Photo by Josh Harper

Photo by Josh Harper

Q: I am a middle manager in a mid-sized technology company.  For the last three years, I have received an “exceeds expectations” on my reviews.  I am at the top of my job grade (band), and I’ve applied for positions with higher responsibility twice.  Both times, I was passed over.  Once, it was for an external candidate who’s now come and gone.  That time, my manager told me that the company was looking for someone “more seasoned.  “The second time, the position went to one of my peers whom I don’t think was as qualified.  The excuse they gave me was that I needed to improve my communication skills.  I’ve always been known as being an excellent communicator both verbal and written.  What’s going on?

A:  I can understand how frustrated you must be, and I hear this a lot from middle managers.  They’re working harder than ever, and they feel like they aren’t reaping the rewards.

I don’t know exactly what’s going on, but from my experience wokring with executives and middle managers I can help you to get to the bottom of this.

Let’s start with the issue of honest feedback.  One of the things I work with my clients on is giving feedback in a way that the recipient can hear it.  Many times, managers just don’t want to deliver bad news.  And so, they use code phrases like “more maturity,” “more seasoned,” or “better communication skills.”  This isn’t helpful for you, nor does it help them develop the kind of leader they’re going to need for the long term, but there you have it.

You need that feedback. So, how are you going to get it?

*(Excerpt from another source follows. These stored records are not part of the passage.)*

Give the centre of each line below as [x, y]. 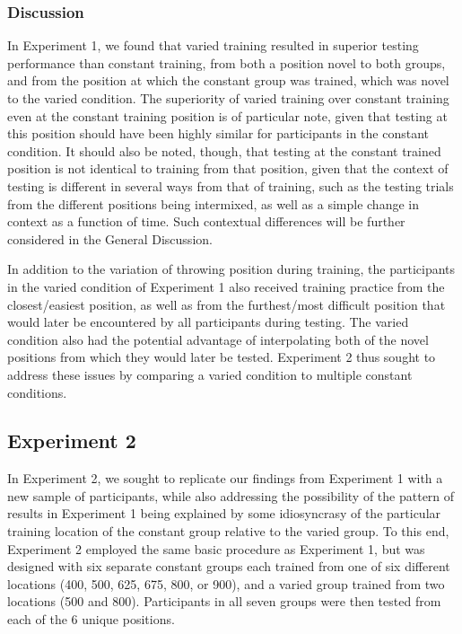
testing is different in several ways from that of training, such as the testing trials [231, 185]
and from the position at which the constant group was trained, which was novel [228, 80]
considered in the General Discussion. [110, 238]
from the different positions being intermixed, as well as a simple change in [213, 203]
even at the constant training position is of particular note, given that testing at [227, 115]
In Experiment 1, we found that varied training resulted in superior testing [213, 45]
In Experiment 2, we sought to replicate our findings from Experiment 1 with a [225, 478]
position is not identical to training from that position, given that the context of [228, 168]

First, you have to take a hard look at you.  Can you take hearing what may be said without becoming upset of defensive?  If not, that’s something to work on, because someone who doesn’t like themselves when they have to deliver bad news will shut off as soon as they see your discomfort.

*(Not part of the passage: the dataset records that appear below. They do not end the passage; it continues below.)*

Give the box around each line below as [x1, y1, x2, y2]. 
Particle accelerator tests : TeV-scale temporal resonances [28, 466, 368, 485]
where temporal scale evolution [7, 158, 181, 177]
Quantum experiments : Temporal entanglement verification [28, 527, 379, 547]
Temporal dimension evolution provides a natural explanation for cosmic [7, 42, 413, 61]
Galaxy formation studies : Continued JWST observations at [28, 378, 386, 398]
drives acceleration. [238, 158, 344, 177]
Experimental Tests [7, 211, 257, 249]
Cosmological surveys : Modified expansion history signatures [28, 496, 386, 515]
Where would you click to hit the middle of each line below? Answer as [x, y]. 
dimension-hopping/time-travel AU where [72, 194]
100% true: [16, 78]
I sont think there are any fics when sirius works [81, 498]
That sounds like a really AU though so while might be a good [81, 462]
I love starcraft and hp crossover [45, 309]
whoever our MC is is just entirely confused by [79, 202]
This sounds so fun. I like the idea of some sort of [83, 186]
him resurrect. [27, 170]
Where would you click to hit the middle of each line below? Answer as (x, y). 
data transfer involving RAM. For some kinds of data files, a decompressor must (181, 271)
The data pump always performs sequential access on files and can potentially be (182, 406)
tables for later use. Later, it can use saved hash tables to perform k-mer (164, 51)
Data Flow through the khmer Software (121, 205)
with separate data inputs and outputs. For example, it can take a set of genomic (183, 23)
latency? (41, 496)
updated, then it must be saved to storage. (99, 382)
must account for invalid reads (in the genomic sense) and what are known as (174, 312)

Second, schedule time with your manager and anyone else your manager might think would be helpful and ask them for their candor.  Schedule time with trusted peers (and make sure it doesn’t degenerate into a gripe-fest).

Good questions to ask:

  • “What exactly did you mean when you said that I needed more seasoning?”
  • “How can I demonstrate better communication skills?”
  • “What do I need to develop to get to the next level?”
  • (My favorite) “What do I need to develop to help you shine more brightly?”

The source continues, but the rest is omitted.